Research Project: Improvement of Biotic Stress Resistance in Durum and Hard Red Spring Wheat Using Genetics and Genomics

Location: Cereal Crops Research

Title: Plastid terminal oxidase is required for chloroplast biogenesis in barley

item Overlander-Chen, Megan
item Fiedler, Jason
item Carlson, Craig
item Yang, Shengming

Submitted to: Plant Journal
Publication Type: Peer Reviewed Journal
Publication Acceptance Date: 11/6/2023
Publication Date: 11/21/2023
Citation: Overlander-Chen, M., Fiedler, J.D., Carlson, C.H., Yang, S. 2023. Plastid terminal oxidase is required for chloroplast biogenesis in barley. Plant Journal.
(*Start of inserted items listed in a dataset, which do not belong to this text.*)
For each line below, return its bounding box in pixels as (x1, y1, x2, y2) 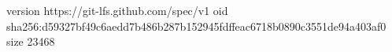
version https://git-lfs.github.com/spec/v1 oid (6, 2, 228, 18)
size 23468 (6, 33, 55, 50)
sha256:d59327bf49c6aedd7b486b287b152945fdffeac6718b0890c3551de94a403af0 (6, 17, 386, 34)
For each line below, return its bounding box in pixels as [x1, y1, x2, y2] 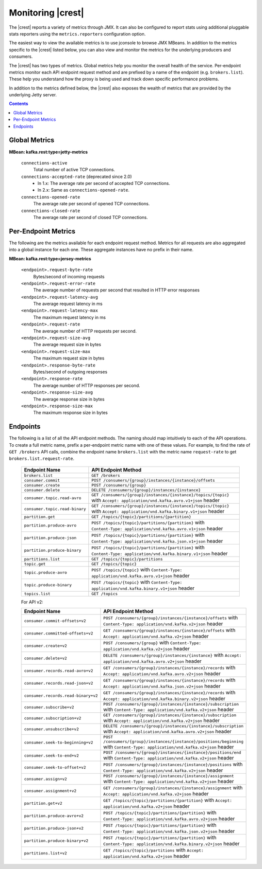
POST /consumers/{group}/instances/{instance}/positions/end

Interpretive Summary: Chloroplast development is tightly linked to photosynthesis which supplies food and energy for human population. However, chloroplast development is a very complex process, and the underlying mechanism has not been fully understood. In the present study, we cloned the Grandpa 1 (Gpa1) gene which regulates chloroplast formation in barley. Using map-based cloning strategy, we validated and characterized that the Gpa 1 gene encodes a plastid terminal oxidase (PTOX) in chloroplast. Loss of the PTOX activity increases the risk of photobleaching, which results in disruption of chloroplast development. Therefore, our research improved the understanding of the molecular mechanism underlying chloroplast biogenesis, and it provided knowledge for barley geneticists to potentially manipulate Gpa1 to optimize photosynthesis for higher yields.

Technical Abstract: Chloroplast biogenesis is critical for crop biomass and economic yield. However, chloroplast development is a very complicated process coordinated by cross-communication between the nucleus and plastids, and the underlying mechanisms have not been fully revealed. To explore the regulatory machinery for chloroplast biogenesis, we conducted map-based cloning of the Grandpa 1 (Gpa1) gene regulating chloroplast development in barley. The spontaneous mutation gpa1.a caused a variegation phenotype of the leaf, dwarfed growth, reduced grain yield, and increased tiller number. Genetic mapping anchored the Gpa1 gene onto 2H within a gene cluster functionally related to photosynthesis or chloroplast differentiation. One gene (HORVU.MOREX.r2.2HG0177270) in the delimited region encodes a putative plastid terminal oxidase (PTOX) in thylakoid membranes, which is homologous to IMMUTANS (IM) of Arabidopsis. The IM gene is required for chloroplast biogenesis and maintenance of functional thylakoids in Arabidopsis. Using CRISPR technology, we knocked out the PTOX-encoding gene and phenocopied the gpa1.a mutant. Therefore, HORVU.MOREX.r2.2HG0177270 is indeed the Gpa1 gene. Gene expression analysis revealed that the carotenoid biosynthesis pathway is suppressed in the gpa1 mutant, and that increased mitochondrial alternative oxidase (AOX) may compensate for the deficiency of PTOX activity. The cloning of Gpa1 not only improves our understanding of the molecular mechanisms underlying chloroplast biosynthesis, but indicates that the PTOX activity is conserved between monocots and dicots for the establishment of the photosynthesis factory.